Exercise details: Only one thing is required: the number of lines in the entries below that contain "Palmetto".

Data to examine:
::::::::

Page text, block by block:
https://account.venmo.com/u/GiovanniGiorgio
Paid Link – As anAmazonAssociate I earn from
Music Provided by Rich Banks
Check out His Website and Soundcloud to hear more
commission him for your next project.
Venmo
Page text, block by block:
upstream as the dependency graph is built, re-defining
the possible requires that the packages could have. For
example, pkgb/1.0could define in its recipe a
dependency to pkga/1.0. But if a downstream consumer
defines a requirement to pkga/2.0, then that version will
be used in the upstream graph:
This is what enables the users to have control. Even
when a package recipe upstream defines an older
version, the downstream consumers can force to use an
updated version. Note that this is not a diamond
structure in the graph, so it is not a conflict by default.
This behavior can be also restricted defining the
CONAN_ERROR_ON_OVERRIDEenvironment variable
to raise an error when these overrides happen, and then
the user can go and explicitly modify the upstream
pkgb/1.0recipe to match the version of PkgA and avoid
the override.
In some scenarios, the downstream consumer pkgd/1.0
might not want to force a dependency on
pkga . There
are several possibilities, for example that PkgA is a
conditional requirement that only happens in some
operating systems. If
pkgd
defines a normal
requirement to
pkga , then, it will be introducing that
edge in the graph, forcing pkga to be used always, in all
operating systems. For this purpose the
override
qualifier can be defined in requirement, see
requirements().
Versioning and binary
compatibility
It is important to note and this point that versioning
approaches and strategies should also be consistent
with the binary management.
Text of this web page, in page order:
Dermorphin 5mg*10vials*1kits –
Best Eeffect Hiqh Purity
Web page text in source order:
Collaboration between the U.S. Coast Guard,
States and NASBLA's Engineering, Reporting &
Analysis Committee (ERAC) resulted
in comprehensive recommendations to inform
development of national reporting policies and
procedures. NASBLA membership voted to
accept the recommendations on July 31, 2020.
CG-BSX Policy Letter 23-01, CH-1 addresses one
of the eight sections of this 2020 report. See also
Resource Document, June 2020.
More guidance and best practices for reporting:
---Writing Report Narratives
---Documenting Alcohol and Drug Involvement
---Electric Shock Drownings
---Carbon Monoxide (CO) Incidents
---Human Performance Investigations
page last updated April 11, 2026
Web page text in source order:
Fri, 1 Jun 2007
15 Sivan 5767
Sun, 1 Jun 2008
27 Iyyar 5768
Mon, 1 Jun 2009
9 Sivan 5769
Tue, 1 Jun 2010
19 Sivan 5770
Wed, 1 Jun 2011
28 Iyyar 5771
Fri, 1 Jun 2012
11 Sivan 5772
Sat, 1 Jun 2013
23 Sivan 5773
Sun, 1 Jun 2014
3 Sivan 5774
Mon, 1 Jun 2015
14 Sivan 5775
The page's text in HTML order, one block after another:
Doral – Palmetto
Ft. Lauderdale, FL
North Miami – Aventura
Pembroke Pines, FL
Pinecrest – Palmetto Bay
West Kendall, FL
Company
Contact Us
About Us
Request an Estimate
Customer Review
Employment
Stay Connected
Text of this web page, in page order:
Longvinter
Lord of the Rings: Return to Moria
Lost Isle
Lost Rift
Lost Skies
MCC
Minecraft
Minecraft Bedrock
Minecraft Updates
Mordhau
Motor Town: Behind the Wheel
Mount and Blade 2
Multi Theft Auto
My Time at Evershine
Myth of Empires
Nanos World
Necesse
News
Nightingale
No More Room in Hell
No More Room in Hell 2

::::::::

The answer: 2